Attaque du 7 octobre : les manifestations étudiantes sont-elles contraires aux principes de neutralité et de laïcité ?
Dernière modification : 11 octobre 2024
Auteur : Guillaume Baticle, doctorant en droit public à l’Université de Poitiers
Relecteur : Jean-Paul Markus, professeur de droit public, Université Paris-Saclay
Liens d’intérêts ou fonctions politiques déclarés des intervenants à l’article : aucun
Secrétariat de rédaction : Maylis Ygrand, journaliste
Source : Communiqué de Patrick Hetzel, ministre de l’Enseignement supérieur et de la Recherche, le 4 octobre 2024
Les principes de neutralité et de laïcité ne s’appliquent pas aux usagers du service public d’enseignement supérieur que sont les étudiants.
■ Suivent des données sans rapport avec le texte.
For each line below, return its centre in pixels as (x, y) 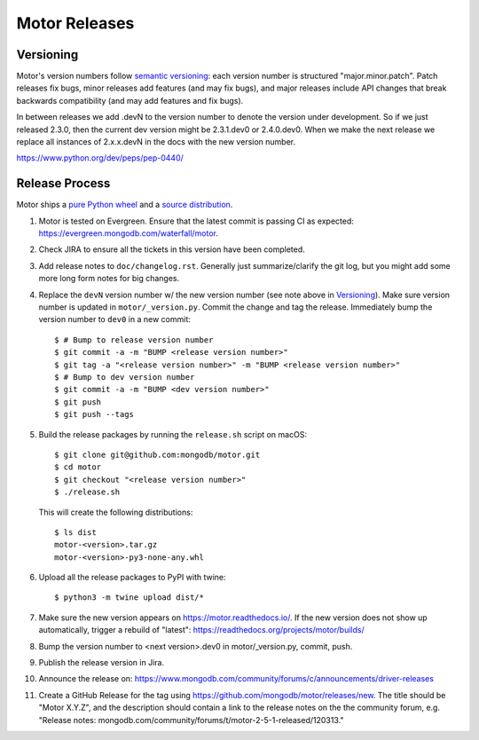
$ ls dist (75, 532)
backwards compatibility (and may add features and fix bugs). (130, 100)
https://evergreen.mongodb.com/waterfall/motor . (129, 233)
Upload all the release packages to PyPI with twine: (132, 578)
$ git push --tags (94, 414)
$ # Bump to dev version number (125, 377)
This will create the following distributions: (116, 512)
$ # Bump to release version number (134, 340)
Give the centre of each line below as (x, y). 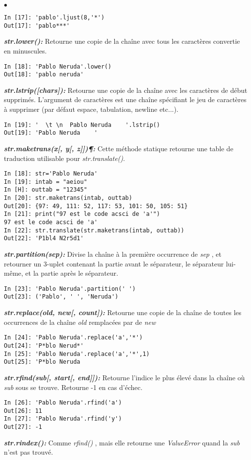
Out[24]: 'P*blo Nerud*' (44, 345)
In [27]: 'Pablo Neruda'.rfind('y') (63, 419)
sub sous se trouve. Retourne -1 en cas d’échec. (73, 387)
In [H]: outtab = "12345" (46, 190)
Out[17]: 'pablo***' (37, 26)
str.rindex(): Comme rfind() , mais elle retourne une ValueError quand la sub (122, 442)
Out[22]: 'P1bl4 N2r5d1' (44, 239)
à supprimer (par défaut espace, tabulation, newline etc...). (91, 109)
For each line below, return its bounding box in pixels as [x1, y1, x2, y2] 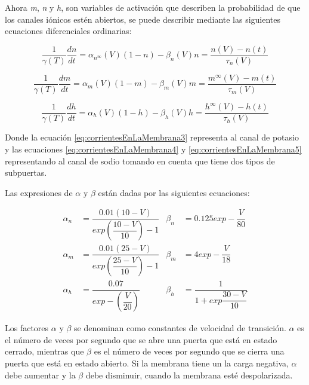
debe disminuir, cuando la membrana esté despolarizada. [85, 368, 293, 381]
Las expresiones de [5, 186, 73, 198]
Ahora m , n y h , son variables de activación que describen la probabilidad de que [5, 1, 301, 13]
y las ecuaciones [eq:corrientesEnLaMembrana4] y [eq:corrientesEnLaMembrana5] [5, 143, 302, 155]
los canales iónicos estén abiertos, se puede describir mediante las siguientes [5, 13, 281, 25]
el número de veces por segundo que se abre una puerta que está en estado [5, 333, 277, 346]
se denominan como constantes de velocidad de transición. [74, 322, 286, 334]
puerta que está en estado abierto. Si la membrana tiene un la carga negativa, [5, 357, 289, 369]

Ces derniers peuvent exprimer des idées politiques ou religieuses dans la mesure où cette expression ne trouble pas le bon fonctionnement des enseignements.
En réponse à des manifestations étudiantes en soutien à la Palestine, qui ont eu lieu dans plusieurs établissements, dont Sciences Po Paris, le ministre fraîchement nommé de l’Enseignement supérieur et de la Recherche, Patrick Hetzel, a publié un communiqué dans lequel il condamne les actions au sein des universités, « qui vont à l’encontre des principes de neutralité et de laïcité du service public de l’enseignement supérieur ». Mais le ministère n’applique pas ces principes aux bonnes personnes.
Le communiqué du ministère s’appuie sur l’article L141-6 du Code de l’éducation qui prévoit que « le service public de l’enseignement supérieur est laïque et indépendant de toute emprise politique, économique, religieuse ou idéologique ». Un rappel du principe de neutralité qui régit le service public, sa direction et ses agents.
Des principes qui ne s’appliquent pas aux étudiants
Ce que le ministère omet de dire, c’est que cette obligation de neutralité (et de laïcité, bien qu’il soit difficile de faire un lien entre ces manifestations et la religion) ne s’applique pas aux usagers du service public d’enseignement supérieur, ici les étudiants.
D’ailleurs l’article L811-1 du Code de l’éducation leur octroie une « liberté d’information et d’expression à l’égard des problèmes politiques, économiques, sociaux et culturels ». Le Conseil d’État a pu rappeler cet état du droit dans une décision de 1996.
Une vigilance portée à l’ordre public
La seule limite étant que ces expressions ne nuisent pas « aux activités d’enseignement et de recherche et ne troublent pas l’ordre public ». En somme, la direction de l’établissement doit veiller à ce qu’une manifestation, un rassemblement ou une conférence ne soient pas l’occasion d’appels à la haine par exemple, ou d’autres types de violences.
Elle peut et doit donc en toute légalité mettre à disposition des étudiants qui le demandent une salle ou un amphithéâtre, à condition d’une part que des disponibilités existent (bien des universités souffrent de pénuries de locaux), que les organisateurs s’engagent par avance à prévenir tout incident de nature à porter atteinte au service public, mais également toute infraction pénale et toute dégradation des locaux.
Cela exclut donc les occupations spontanées de locaux, ou encore les manifestations dont seraient exclus certains étudiants en raison de leur origine, leur opinion ou leur orientation sexuelle par exemple. Étant entendu que le président de l’université, qui détient un pouvoir de police, peut veiller à ce que ces manifestations se déroulent conformément à ces principes.
Le ministère est dans son rôle lorsqu’il enjoint aux présidents d’universités de veiller au maintien de l’ordre public dans leurs établissements, mais est hors sujet en voulant faire appliquer des principes qui ne concernent pas les étudiants.